Novo Banco downplays Deloitte recommendations
The CEO of Novo Banco, António Ramalho, has downplayed the recommendations made by independent auditor Deloitte into the banks finances, non-performing loans and allegedly pre-market value property sales.
In a TV interview on state channel RTP1, the man who was offered the biggest poisoned chalice in Portuguese banking history, said that the recommendations left by Deloitte into its audit of management practices at Novo Banco’s forerunner, Banco Espírito Santo (between 2000 and 2014) and Novo Banco (2014-2018) were “small alterations” that the Portuguese financial institution will implement.
He also made his intention clear to stay the course at the bank which has become somewhat a national obsession in the Portuguese media and a source of reactive controversy on social media networks for the past two years.
A household name and probably now the most famous and photographed banker over the past five years, António Ramalho says he wants to stay beyond the end of his term to fulfil what he had started out to do — return the bank to profitability, clear its toxic legacy debts and prepare it for eventual sale on the open market to a private bank of which there have been several interested parties over the past few years, but not at the price that the Government wants.

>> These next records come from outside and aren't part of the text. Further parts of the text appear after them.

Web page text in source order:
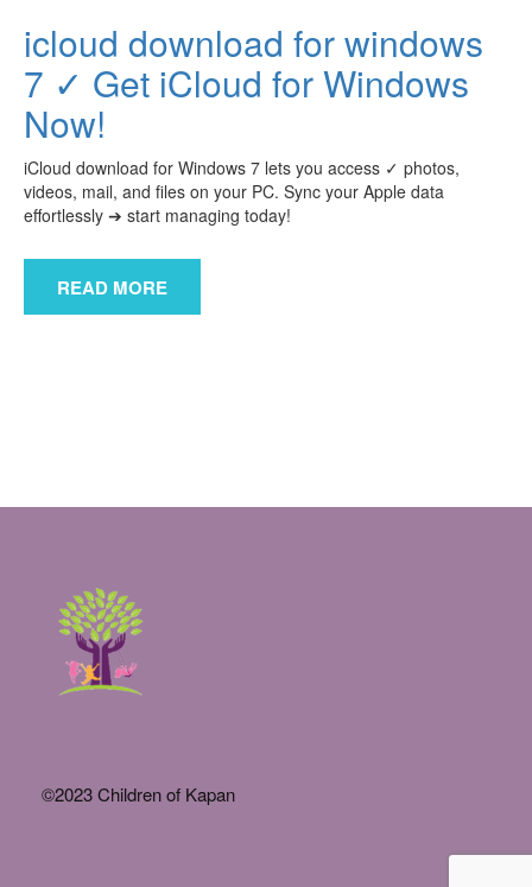
icloud download for windows
7 ✓ Get iCloud for Windows
Now!
iCloud download for Windows 7 lets you access ✓ photos,
videos, mail, and files on your PC. Sync your Apple data
effortlessly ➔ start managing today!
READ MORE
©2023 Children of Kapan

On national TV he said he had absolutely nothing to hide from Portuguese tax payers. “We have not forgotten that we are here to put out this fire, but we also know that it was arson,” sad the Novo Banco CEO at a press conference on Wednesday after the presentation of the special audit by Deloitte.
António Ramalho ends his term at the end of this year, but says he is available to stay beyond the end of his term.
“Naturally, we would remain until the bank’s restructuring is complete and the bank is back in profit, which we intend to see in 2021 given that this was the plan agreed with the Portuguese State and the European Commission,” said Ramalho.
The banker added, “Strict compliance with the specific plan is one of this administration’s objectives,” he stressed.
The European Commission wants the bank’s balance sheet cleared of NPLs and toxic assets by the end of this year, so that the bank can be viable in 2021.
It will be a tall order, as according to ECO, Novo Banco has around €5.5Bn in bad loans with 43 big debtors by the end of 2019 and that was seven more than the bank had reported at the end of 2018 and all of these big debtors hark back to BES days.
“When I arrived on August 22, 2016, a capital injection of €750 million euros was expected eight days later, at that time the only decision I made was that I was here to stay. I think that a bank which had two presidents in a short period of time, and that had to undergo such a deep and difficult restructuring, needed a president to stay the course. The bank’s 4.500 employees needed this,” said António Ramalho at the Wednesday press conference.
At the end of June, Novo Banco reported accumulated losses of €5.5,3Bn and may call on money from the contingent capitalisation mechanism because of losses in 2020.
The bank is currently preparing to offload the Nata III portfolio which is the last tranche of toxic assets covered by the contingent capital mechanism. The sale will be accompanied by the Resolution Fund, as will all the other toxic assets covered by the CCM.
The CCM has a maximum amount of €3.89Bn of which around €912 million is still available for use.
Novo Banco is 75% owned by Lone Star and 25% owned by the Resolution Fund.